» **Exercise requirements**: If "Proxmox" shows up in a line of the material, return that line.

==================================================

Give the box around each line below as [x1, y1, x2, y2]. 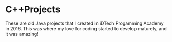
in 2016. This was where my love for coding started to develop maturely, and [5, 25, 167, 31]
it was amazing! [5, 31, 39, 37]
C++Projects [5, 4, 61, 15]
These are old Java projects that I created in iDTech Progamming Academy [5, 20, 164, 26]
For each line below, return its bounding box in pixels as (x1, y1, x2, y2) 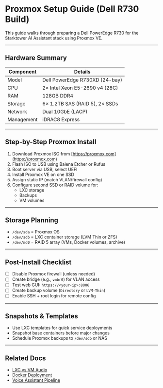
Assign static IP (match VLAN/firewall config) (12, 176, 103, 182)
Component (8, 68, 37, 75)
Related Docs (5, 354, 46, 362)
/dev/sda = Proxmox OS (12, 229, 60, 235)
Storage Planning (5, 216, 58, 224)
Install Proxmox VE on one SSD (12, 172, 74, 177)
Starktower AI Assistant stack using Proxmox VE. (5, 35, 103, 41)
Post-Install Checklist (5, 258, 72, 266)
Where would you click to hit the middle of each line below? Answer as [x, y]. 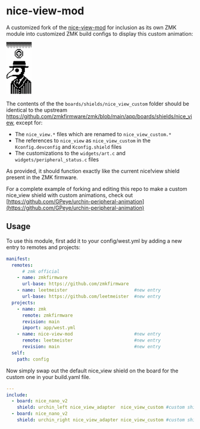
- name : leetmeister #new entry [89, 290]
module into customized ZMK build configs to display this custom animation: [100, 33]
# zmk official [41, 271]
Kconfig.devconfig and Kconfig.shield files [68, 146]
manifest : [18, 259]
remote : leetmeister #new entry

==================================================

» **Answer to the exercise**:
/dev/sda = Proxmox OS (12, 229, 60, 235)
Install Proxmox VE on one SSD (12, 172, 74, 177)
Starktower AI Assistant stack using Proxmox VE. (5, 35, 103, 41)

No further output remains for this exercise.